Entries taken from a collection
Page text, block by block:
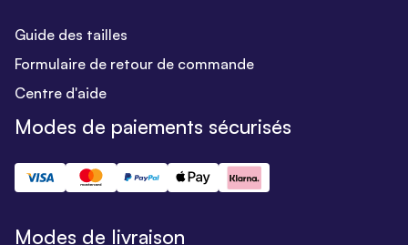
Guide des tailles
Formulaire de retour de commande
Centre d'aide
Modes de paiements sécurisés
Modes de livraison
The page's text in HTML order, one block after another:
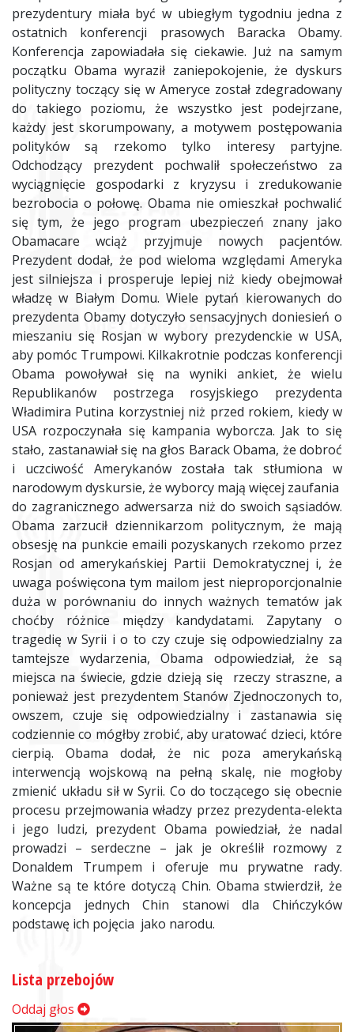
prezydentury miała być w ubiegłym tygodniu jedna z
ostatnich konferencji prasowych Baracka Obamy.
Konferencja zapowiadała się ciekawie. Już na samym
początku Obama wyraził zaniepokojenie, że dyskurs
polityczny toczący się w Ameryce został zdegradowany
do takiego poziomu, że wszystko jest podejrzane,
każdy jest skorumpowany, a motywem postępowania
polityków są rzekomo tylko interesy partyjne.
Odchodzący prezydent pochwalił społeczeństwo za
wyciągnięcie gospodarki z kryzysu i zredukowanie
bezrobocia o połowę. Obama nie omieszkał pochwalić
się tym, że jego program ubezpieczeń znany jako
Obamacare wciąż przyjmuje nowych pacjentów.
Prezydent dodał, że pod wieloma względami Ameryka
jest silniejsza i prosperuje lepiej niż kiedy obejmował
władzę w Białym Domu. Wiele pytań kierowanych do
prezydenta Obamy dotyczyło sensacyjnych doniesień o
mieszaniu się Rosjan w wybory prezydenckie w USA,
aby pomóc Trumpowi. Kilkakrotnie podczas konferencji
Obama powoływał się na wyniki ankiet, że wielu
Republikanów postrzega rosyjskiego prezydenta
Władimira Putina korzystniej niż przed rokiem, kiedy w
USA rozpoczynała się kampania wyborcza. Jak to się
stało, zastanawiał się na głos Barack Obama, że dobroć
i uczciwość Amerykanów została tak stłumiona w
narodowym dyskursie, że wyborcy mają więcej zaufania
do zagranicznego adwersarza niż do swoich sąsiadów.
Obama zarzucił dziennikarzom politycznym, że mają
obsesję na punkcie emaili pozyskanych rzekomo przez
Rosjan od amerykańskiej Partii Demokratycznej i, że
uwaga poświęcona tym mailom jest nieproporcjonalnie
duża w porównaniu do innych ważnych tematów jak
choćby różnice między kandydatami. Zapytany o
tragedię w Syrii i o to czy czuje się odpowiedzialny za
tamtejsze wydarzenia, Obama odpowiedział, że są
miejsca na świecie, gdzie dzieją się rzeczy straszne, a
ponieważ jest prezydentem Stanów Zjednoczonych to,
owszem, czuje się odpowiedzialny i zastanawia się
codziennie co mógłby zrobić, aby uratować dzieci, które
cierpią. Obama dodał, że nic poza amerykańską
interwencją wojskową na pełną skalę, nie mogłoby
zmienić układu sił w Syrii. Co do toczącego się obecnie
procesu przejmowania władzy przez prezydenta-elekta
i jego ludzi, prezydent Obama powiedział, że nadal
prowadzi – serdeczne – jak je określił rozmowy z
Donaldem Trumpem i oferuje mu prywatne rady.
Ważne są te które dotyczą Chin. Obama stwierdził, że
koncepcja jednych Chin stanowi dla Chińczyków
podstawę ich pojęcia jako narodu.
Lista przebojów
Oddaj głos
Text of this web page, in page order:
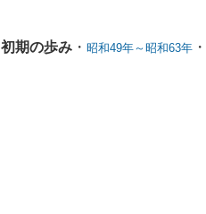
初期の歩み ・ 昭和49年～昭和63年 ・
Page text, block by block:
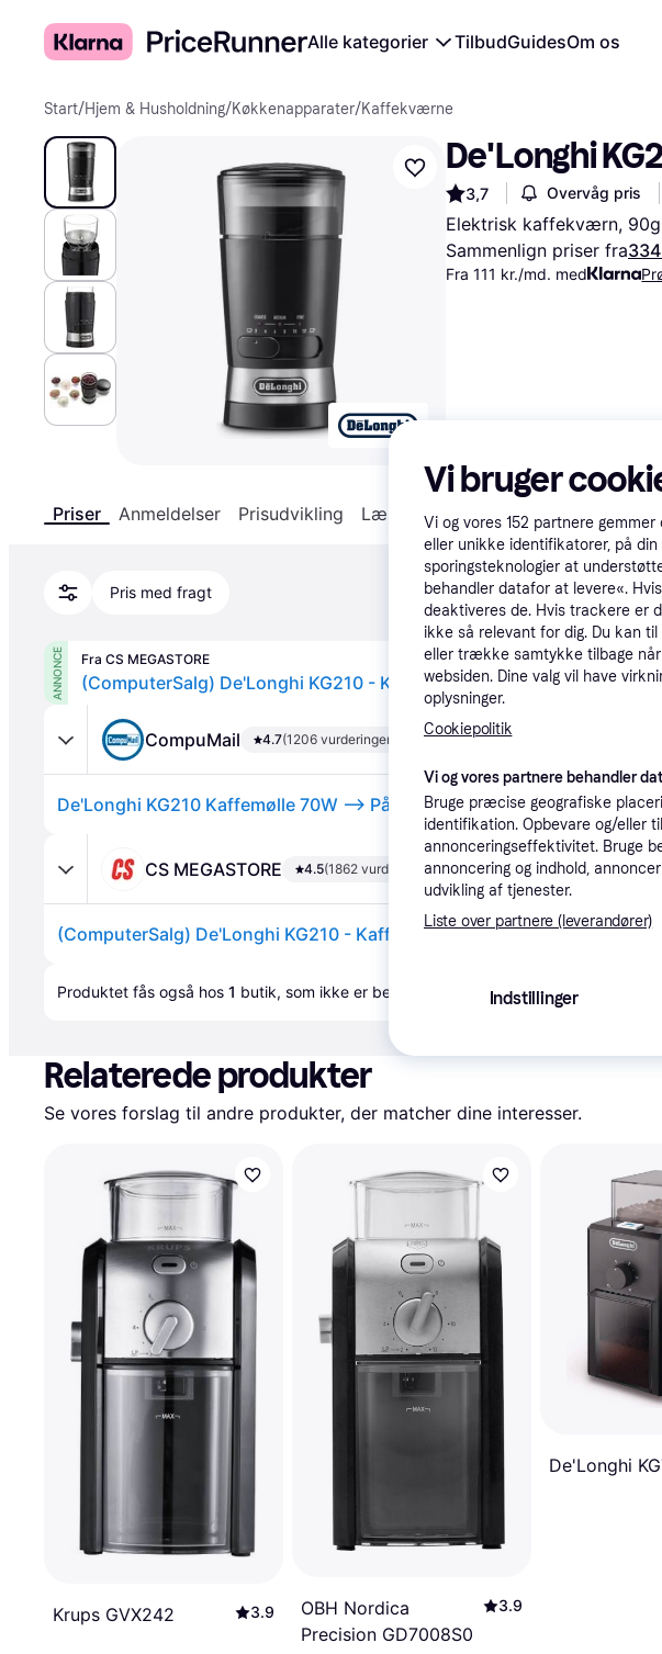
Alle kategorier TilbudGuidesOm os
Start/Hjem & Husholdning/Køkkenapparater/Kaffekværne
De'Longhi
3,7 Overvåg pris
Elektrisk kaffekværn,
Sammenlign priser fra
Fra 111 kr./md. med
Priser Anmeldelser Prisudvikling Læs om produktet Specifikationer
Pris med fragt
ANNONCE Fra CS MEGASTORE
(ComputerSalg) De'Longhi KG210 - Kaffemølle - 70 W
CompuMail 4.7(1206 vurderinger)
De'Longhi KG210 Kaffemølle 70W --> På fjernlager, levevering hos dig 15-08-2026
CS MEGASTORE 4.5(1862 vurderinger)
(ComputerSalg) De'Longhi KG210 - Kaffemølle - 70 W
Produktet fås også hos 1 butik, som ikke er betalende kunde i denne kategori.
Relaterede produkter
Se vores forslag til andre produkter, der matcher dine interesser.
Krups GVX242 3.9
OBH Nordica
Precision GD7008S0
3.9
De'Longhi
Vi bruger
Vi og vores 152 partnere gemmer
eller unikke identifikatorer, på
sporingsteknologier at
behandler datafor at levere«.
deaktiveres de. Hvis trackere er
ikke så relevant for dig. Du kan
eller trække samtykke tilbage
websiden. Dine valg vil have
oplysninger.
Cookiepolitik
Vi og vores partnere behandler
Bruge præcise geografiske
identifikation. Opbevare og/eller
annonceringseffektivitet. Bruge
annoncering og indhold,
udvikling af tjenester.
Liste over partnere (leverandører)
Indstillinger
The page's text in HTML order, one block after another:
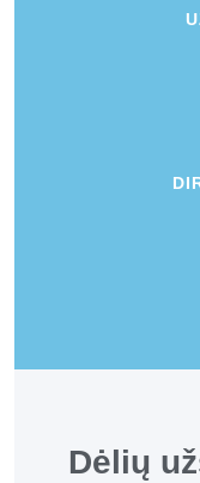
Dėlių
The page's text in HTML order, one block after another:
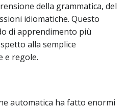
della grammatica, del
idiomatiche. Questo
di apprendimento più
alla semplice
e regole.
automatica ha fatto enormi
...
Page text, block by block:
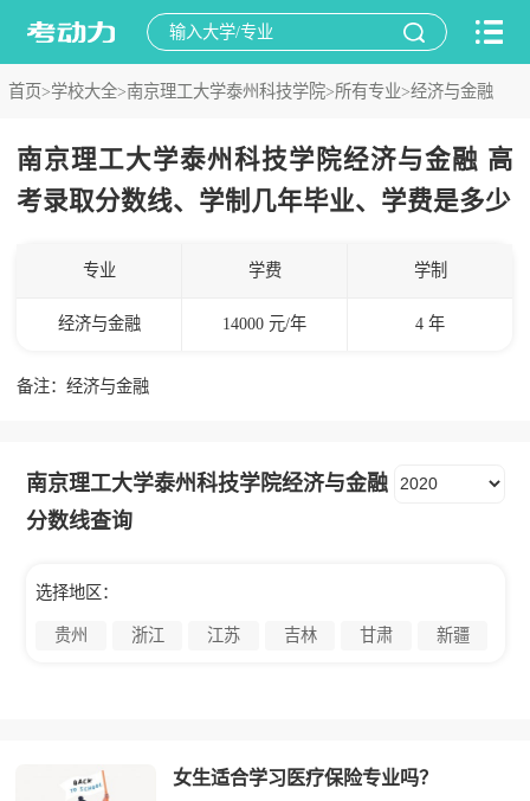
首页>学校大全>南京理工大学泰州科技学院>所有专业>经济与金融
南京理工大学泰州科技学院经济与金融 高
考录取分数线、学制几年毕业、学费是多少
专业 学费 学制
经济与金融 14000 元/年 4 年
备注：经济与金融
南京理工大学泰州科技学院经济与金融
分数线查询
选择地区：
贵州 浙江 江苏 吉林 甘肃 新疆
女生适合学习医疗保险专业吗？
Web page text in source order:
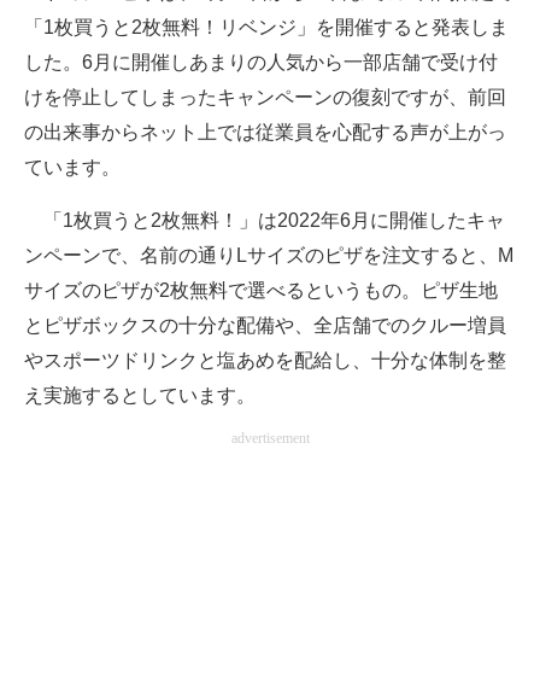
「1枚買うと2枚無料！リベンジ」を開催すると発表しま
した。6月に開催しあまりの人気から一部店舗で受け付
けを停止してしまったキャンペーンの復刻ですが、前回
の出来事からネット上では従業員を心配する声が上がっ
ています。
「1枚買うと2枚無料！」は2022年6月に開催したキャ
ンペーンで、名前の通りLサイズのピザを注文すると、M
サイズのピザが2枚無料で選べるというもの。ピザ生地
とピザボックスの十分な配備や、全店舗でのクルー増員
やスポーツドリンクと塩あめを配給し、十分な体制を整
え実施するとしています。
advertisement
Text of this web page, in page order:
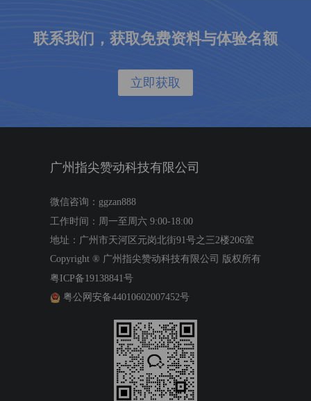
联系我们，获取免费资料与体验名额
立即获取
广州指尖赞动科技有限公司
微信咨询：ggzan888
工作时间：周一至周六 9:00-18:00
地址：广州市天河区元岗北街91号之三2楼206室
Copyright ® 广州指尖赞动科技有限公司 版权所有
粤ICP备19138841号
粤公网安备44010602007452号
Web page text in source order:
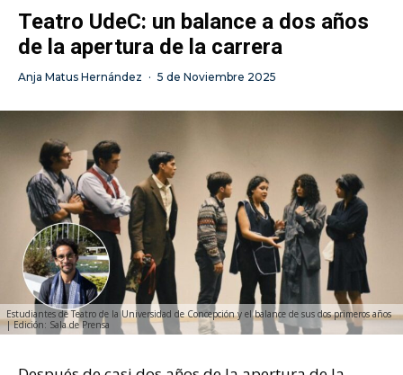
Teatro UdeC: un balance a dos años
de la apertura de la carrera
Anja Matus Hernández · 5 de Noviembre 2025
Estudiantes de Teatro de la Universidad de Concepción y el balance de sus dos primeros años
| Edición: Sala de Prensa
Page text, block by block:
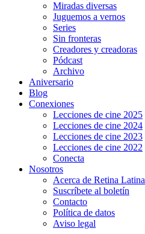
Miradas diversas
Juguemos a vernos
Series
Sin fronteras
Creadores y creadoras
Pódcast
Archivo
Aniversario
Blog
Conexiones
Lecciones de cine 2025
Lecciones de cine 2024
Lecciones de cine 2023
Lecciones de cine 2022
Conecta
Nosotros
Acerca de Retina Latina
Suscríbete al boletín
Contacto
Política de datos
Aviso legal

* Exercise: Looking at the entries above, copy out every line in which "广州指尖赞动科技有限公司" occurs.

* Response:
广州指尖赞动科技有限公司
Copyright ® 广州指尖赞动科技有限公司 版权所有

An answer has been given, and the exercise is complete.